Often in the past, these organizations pioneered both the development of technology and its application. Such is not the case today. Major advances in Information Technology are being driven primarily by the demands of the commercial sector and such organizations have led the evolution towards adopting a network-centric-approach-agility that has fueled business intelligence efficiently responding to market needs. These disruptive technologies that include big data analytics, artificial intelligence, internet and dedicated cloud infrastructures are defining how governance and operations of SoS is taking place.


Having a closer look at the core disruptors, it is becoming increasing fundamental to highlight the skill set required to adopt these technologies.


Data Deluge
The amount of data we produce doubles every year. In 2016, we produced as much data as in the entire history of humankind through 2015. Soon, the things around us, possibly even our clothing, also will be connected with the Internet. It is estimated that in 10 years’ time there will be 150 billion networked measuring sensors, 20 times more than people on earth. Then, the amount of data will double every 12 hours. Everything will become intelligent; soon we will not only have smart phones, but also smart homes, smart factories and smart cities. We should also expect these developments to result in smart nations and a smarter planet. Digitization of military assets, operations and processes is resulting in huge volumes of data being produced. Since 9/11, the amount of data from drones and other surveillance technology has risen 1,600 percent. The U.S. armed forces now have approximately 8 million computing devices – a number that is expected to double by 2020.


IoT Networks
The U.S. military has begun using the latest connected technology to assist soldiers and other military professionals in warfare. In particular, it’s placing a big emphasis on the data. The armed forces are collecting data from a range of different platforms, including aircraft, weapon systems, ground vehicles and troops in the field. Once this information has been created, it’s sent to intelligence, surveillance and reconnaissance systems. The latter are capable of pinpointing the most critical data for missions. The army is working with a few companies to help it integrate and use IoT solutions in daily operations. Lockheed Martin, for instance, is providing assistance on using machine learning to automate decision-making. This approach is helping the armed forces collect intelligence and identify key threats quicker and with more accuracy.

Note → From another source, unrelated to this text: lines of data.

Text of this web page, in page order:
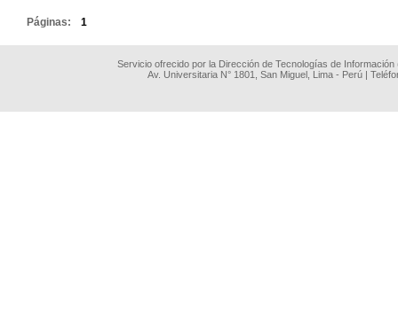
Páginas: 1
Servicio ofrecido por la Dirección de Tecnologías de
Av. Universitaria N° 1801, San Miguel, Lima - Perú |
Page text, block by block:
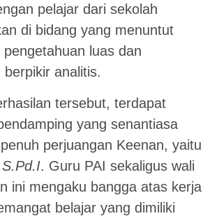
pelajar dari sekolah
di bidang yang menuntut
pengetahuan luas dan
berpikir analitis.
tersebut, terdapat
yang senantiasa
perjuangan Keenan, yaitu
. Guru PAI sekaligus wali
ini mengaku bangga atas kerja
belajar yang dimiliki
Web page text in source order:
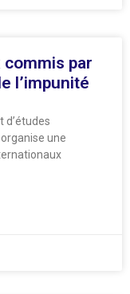
par
l’impunité
d’études
une
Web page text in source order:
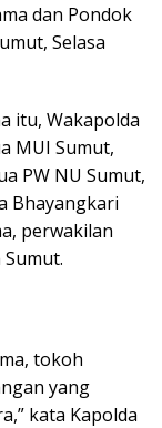
dan Pondok
Selasa
itu, Wakapolda
MUI Sumut,
PW NU Sumut,
Bhayangkari
perwakilan
tokoh
yang
kata Kapolda
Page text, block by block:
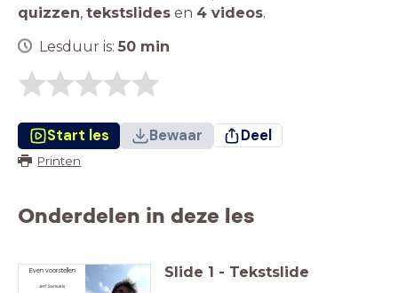
quizzen, tekstslides en 4 videos.
Lesduur is: 50 min
Start les Bewaar Deel
Printen
Onderdelen in deze les
Even voorstellen
Jeff Samuels
Slide 1 - Tekstslide
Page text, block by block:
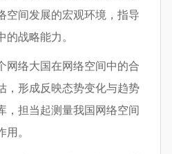
空间发展的宏观环境，指导
战略能力。
络大国在网络空间中的合
，形成反映态势变化与趋势
，担当起测量我国网络空间
。
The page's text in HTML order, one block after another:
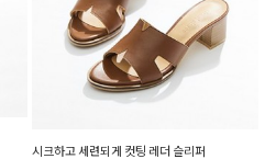
시크하고 세련되게 컷팅 레더 슬리퍼
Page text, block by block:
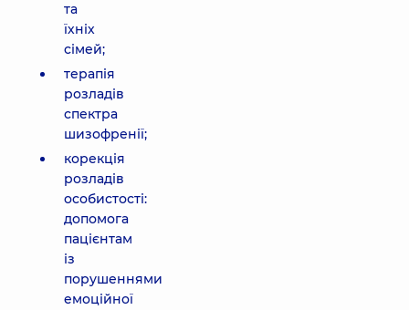
та
їхніх
сімей;
терапія
розладів
спектра
шизофренії;
корекція
розладів
особистості:
допомога
пацієнтам
із
порушеннями
емоційної
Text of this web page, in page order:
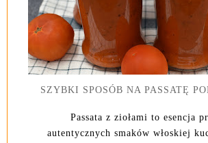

Advanced armed forces around the world are heading towards more integrated warfare approaches. The U.S. army has already implemented a classified IoT-based communication network line spanning 48,000 miles, which is being used in missile defence and battle coordination scenarios. This war fighting network merges elements of the army’s ballistic missile defence system into one central hub, which can be used to counteract threats all over the world. It takes data from hundreds of sensors, radars and satellites and translates that data into a common language for the missile defence systems to interact and engage the threat.


The AI Challenge
AI presents some alarming governance challenges. The most troubling perhaps has to do with the uncontrolled growth of deep AI or AGI in military robotics – at least 56 countries are currently developing battlefield robots. Gates, Musk, and Hawking are among those who have warned that proper governance must be placed around AI and military robotics integration or face the risk of military AI gone wild with potentially catastrophic consequences for humans. The fact that big data – and AI-centric functions – require exponential growth in data center facilities with significant capital and operational expenses. A significant risk involves computational ethics; an emerging discipline that seeks to provide machines not with “right” or “wrong” choices but with acceptable behavioral parameters within society.

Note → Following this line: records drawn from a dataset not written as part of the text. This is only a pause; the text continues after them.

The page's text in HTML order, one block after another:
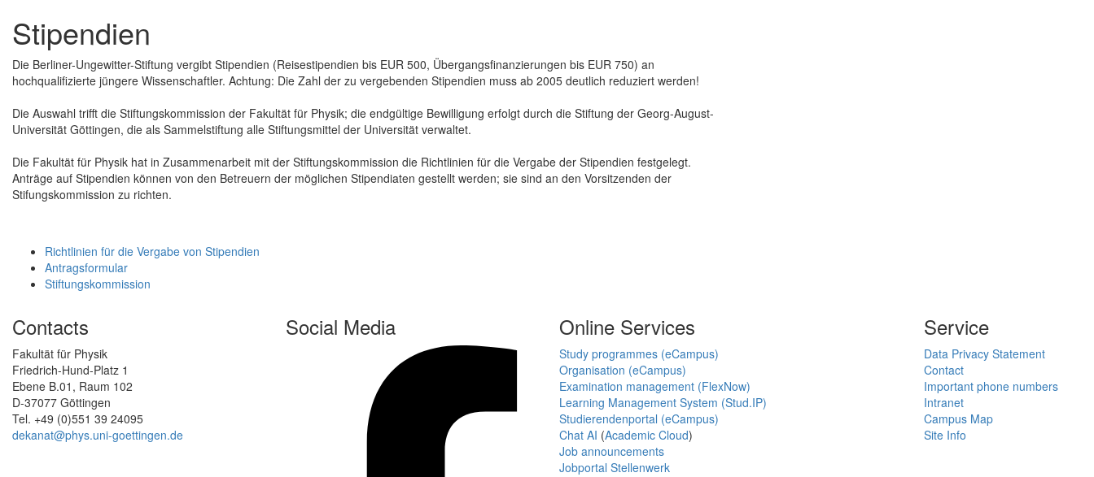
Stipendien
Die Berliner-Ungewitter-Stiftung vergibt Stipendien (Reisestipendien bis EUR 500, Übergangsfinanzierungen bis EUR 750) an
hochqualifizierte jüngere Wissenschaftler. Achtung: Die Zahl der zu vergebenden Stipendien muss ab 2005 deutlich reduziert werden!
Die Auswahl trifft die Stiftungskommission der Fakultät für Physik; die endgültige Bewilligung erfolgt durch die Stiftung der Georg-August-
Universität Göttingen, die als Sammelstiftung alle Stiftungsmittel der Universität verwaltet.
Die Fakultät für Physik hat in Zusammenarbeit mit der Stiftungskommission die Richtlinien für die Vergabe der Stipendien festgelegt.
Anträge auf Stipendien können von den Betreuern der möglichen Stipendiaten gestellt werden; sie sind an den Vorsitzenden der
Stifungskommission zu richten.
Richtlinien für die Vergabe von Stipendien
Antragsformular
Stiftungskommission
Contacts
Fakultät für Physik
Friedrich-Hund-Platz 1
Ebene B.01, Raum 102
D-37077 Göttingen
Tel. +49 (0)551 39 24095
dekanat@phys.uni-goettingen.de
Social Media Online Services
Study programmes (eCampus)
Organisation (eCampus)
Examination management (FlexNow)
Learning Management System (Stud.IP)
Studierendenportal (eCampus)
Chat AI (Academic Cloud)
Job announcements
Jobportal Stellenwerk
Service
Data Privacy Statement
Contact
Important phone numbers
Intranet
Campus Map
Site Info

What Should We be Asking Ourselves?
Government executives, military strategists, business community and the civil society have either ignored or taken AI for granted as outlook on these issues has been narrow without much consideration for their competitiveness and the impact on governance. As with other technological developments, the national leadership needs to understand the technical and socio-political landscape, evaluate the vulnerabilities, identify the value-based mechanisms, build national/organizational talent and demonstrate resilience to encourage an appropriate strategy and governance around this new element of national strength.

Capturing data, analyzing, acting and building possible future outcomes is the core function of big data analytics for the military, especially a force involved in counter-terrorism and public safety operations. However, it is of vital importance that the data collection, analytics and future forecasting functions be indigenously developed to safeguard against eavesdropping and intelligence gathering by foreign, non-allied entities. An indigenous data analytics and foresight laboratory is required to ensure independence and safeguarding against meddling from foreign influencers.

Therefore dimensions worth exploring in Pakistan’s context are:
How mature is the country’s use of big data analytics?
How pervasive is the country’s IoT deployment and analytics use?
How developed is the country’s fusion of various, previously disconnected data banks?
How proactive is the intelligence gathering and analysis of the country’s regional competitors, as well as non-traditional influencers using AI?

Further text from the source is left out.